4.5 Penimbangan Ternak
Penimbangan ternak yang diulakukan harus pada waktu dan kondisi yang sama pada setiap periodenya. Penimbangan ternakdilakukan dengan menggunakan shalter yang digantung, dan ternak dimasukkan dalam karung yang berukuran 50 kg, dan karung tersebut digantungkan pada shalter. Penimbangan dilakukan sebelum pemberian pakan/ dalam keadaan lambung kosong. Hal ini dilakukan agar data berat ternak antar periode berasal dari kondisi ternak yang sama.
Pertambahan berat badan setiap ternak berbeda-beda, hal ini berdasarkan jumlah pakan yang dikonsumsi. Ternak yang mengkonsumsi pakan yang lebih banyak, pertumbuhannya (pertambahan berat badan) lebih tinggi dengan ternak yang mengkonsumsi pakan sedikit (Tillman el al., 1989).
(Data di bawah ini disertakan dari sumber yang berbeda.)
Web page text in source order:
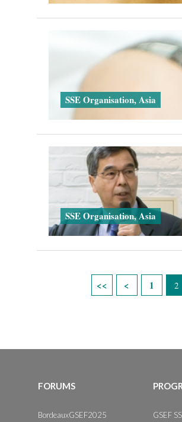
SSE Organisation, Asia
SSE Organisation, Asia
1 2
FORUMS
BordeauxGSEF2025 GSEF
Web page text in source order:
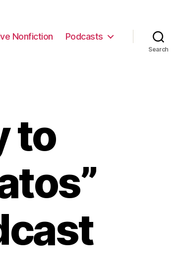
Nonfiction Podcasts
Search
to
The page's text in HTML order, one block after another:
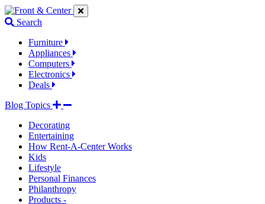
Jump
to
links
Jump
to
content
Jump
to
links
Search
Furniture
Appliances
Computers
Electronics
Deals
Blog Topics
Decorating
Entertaining
How Rent-A-Center Works
Kids
Lifestyle
Personal Finances
Philanthropy
Products -
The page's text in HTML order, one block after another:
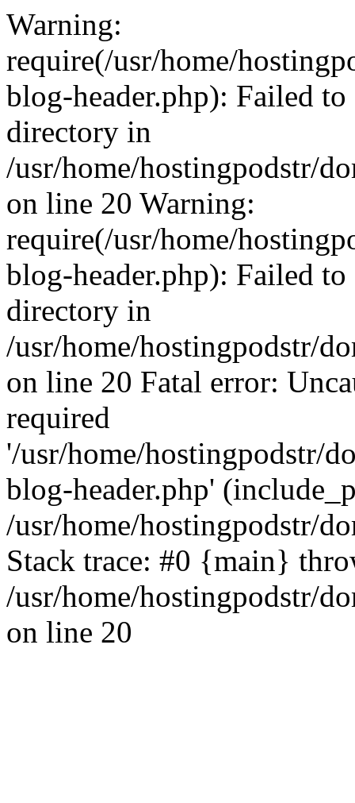
Warning:
require(/usr/home/
blog-header.php): Failed
directory in
/usr/home/hostingpodstr/
on line 20 Warning:
require(/usr/home/
blog-header.php): Failed
directory in
/usr/home/hostingpodstr/
on line 20 Fatal error:
required
'/usr/home/hostingpodstr/
blog-header.php'
/usr/home/hostingpodstr/
Stack trace: #0 {main}
/usr/home/hostingpodstr/
on line 20
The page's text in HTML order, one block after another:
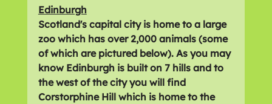
Edinburgh
Scotland's capital city is home to a large
zoo which has over 2,000 animals (some
of which are pictured below). As you may
know Edinburgh is built on 7 hills and to
the west of the city you will find
Corstorphine Hill which is home to the
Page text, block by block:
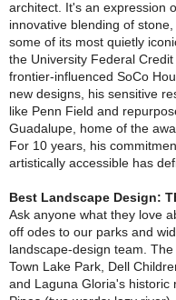
architect. It's an expression
innovative blending of
some of its most quietly
the University Federal
frontier-influenced SoCo
new designs, his sensitive
like Penn Field and
Guadalupe, home of the
For 10 years, his
artistically accessible has
Best Landscape Design:
Ask anyone what they love
off odes to our parks and
landscape-design team.
Town Lake Park, Dell
and Laguna Gloria's historic
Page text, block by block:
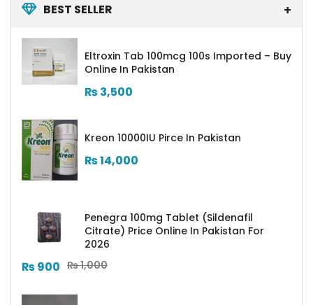
BEST SELLER
Eltroxin Tab 100mcg 100s Imported – Buy
Online In Pakistan
₨3,500
Kreon 10000IU Pirce In Pakistan
₨14,000
Penegra 100mg Tablet (Sildenafil
Citrate) Price Online In Pakistan For
2026
₨1,000
₨900
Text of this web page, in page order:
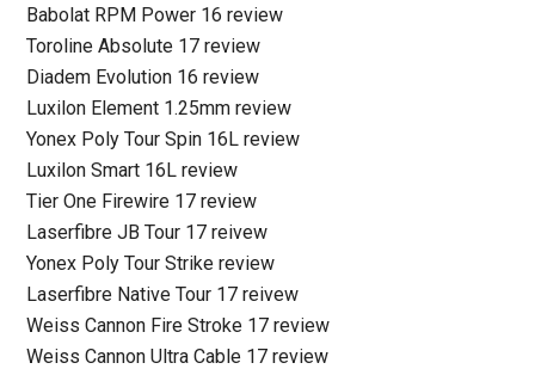
Babolat RPM Power 16 review
Toroline Absolute 17 review
Diadem Evolution 16 review
Luxilon Element 1.25mm review
Yonex Poly Tour Spin 16L review
Luxilon Smart 16L review
Tier One Firewire 17 review
Laserfibre JB Tour 17 reivew
Yonex Poly Tour Strike review
Laserfibre Native Tour 17 reivew
Weiss Cannon Fire Stroke 17 review
Weiss Cannon Ultra Cable 17 review
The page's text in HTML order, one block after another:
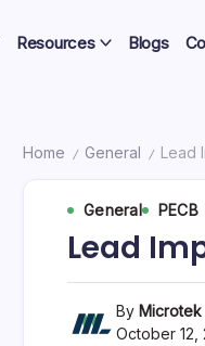
Resources Blogs
Home / General / Lead
General PECB
Lead
By Microtek
October 12,
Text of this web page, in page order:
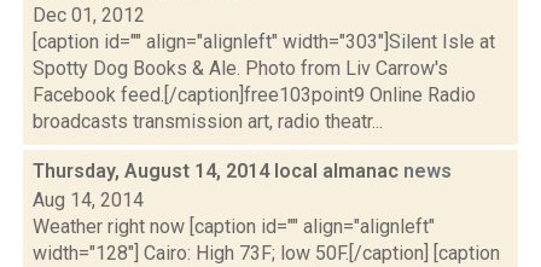
Dec 01, 2012
[caption id="" align="alignleft" width="303"]Silent Isle at
Spotty Dog Books & Ale. Photo from Liv Carrow's
Facebook feed.[/caption]free103point9 Online Radio
broadcasts transmission art, radio theatr...
Thursday, August 14, 2014 local almanac news
Aug 14, 2014
Weather right now [caption id="" align="alignleft"
width="128"] Cairo: High 73F; low 50F.[/caption] [caption

Dalam ransum terdapat berat badan teernak akan meningkat, selain dari jumlah protein yang dikonsumsi, palatabilitas ransum dapat juga mempengaruhi pertambahan berat badan (NRC, 1975).
Kandungan karbohidart, energi dan mineral yang cukup dalam ransum dapat memacu pertumbuhan mikroba dalam rumen yang mengakibatkan ternak lebih mampu mencerna serat kasar, dimana hijauan berserat kasar rendah lebih mudah dicerna, secara fisiologi ternak akan menambah konsumsi ransumnya, maka pemberian ransum mengandung karbohidrat, energi, mineral yang cukup kemungkinan bagi ternak untuk memenuhi kebutuhan hidup pokok dan produksi lebih tersedia (Musofie et al.,1989).
Selama dalam masa pemeliharaan, penambahan berat badan kambing tidak memperlihatkan perubahan yang berarti, hal ini juga diakibatkan oleh kondisi lingkungan yang tidak stabil, sehingga ketika terjadi penurunan suhu ternak banyak menggunakan energinya untuk menghangatkan tubuhnya, sehingga konsumsi pakan yang dibituhkan ternak hanya sedikit dan akan mengakibatkan penurunan bobot badan. Selain itu juga ada kambing yang mengalami stress akibat proses adaptasi individu ternak yang kurang baik dengan kondisi kandang baru, sehingga membuat konsumsi pakannya terganggu dan menyebabkan penurunan berat badan pada ternak tersebut. Hal ini dapat kita lihat pada tabel berikut:
Tabel 4. Hasil penimbangan berat badan kambing pada tanggal 02 dan 27 April 2008

Ternak BBawal (KgBH)/
02-04-2008 BBakhir (KgBh)/
27-04-2008 PBB (KgBH)
Kambing 1 19 23,5 4,5
Kambing 2 20 22,3 2,3
Kambing 3 25 25 0
Kambing 4 20 20,5 0,5
Kambing 5 18 22 3
Kambing 6 26 28 2
Kambing 7 20 20,5 0,5
Kambing 8 18 20 2
Kambing 9 20 24 4
Kambing 10 20 23,5 3,5
Keterangan :
BB : Berat Badan
PBB : Pertambahan Berat Badan


BAB V
SIMPULAN DAN SARAN

5.1 Simpulan
Adapun kesimpulan yang dapat diambil dari Kuliah Kerja Praktek ini yaitu sebagai berikut :
1. Silase adalah pakan yang telah diawetkan yang diproduksi atau dibuat dari tanaman yang dicacah, pakan hijauan, limbah dari industri pertanian dan lain-lain dengan kandungan air pada tingkat tertentu yang diisikan dalam sebuah silo.
2. Pakan yang diberikan kepada ternak kambing yaitu berupa pakan kosentrat pakan hijauan (baik berupa rumput segar maupun daun-daunan), dan silase.
3. Pertambahan berat badan pada ternak kambing dapat berbeda-beda, hal ini besdasarkan jumlah banyak sedikitnya pakan yang dikonsumsi ternak.

5.2 Saran
Dari hasil Kuliah Kerja Praktek yang telah dilakukan disarankan kepada para peternak, harus mengetahui cara pembuatan silase yang benar dan dapat mendapatkan kualitas silase yang baik, sehingga pada musim kemarau yang berkepanjangan kebutuhan akan hijauan dapat terpenuhi.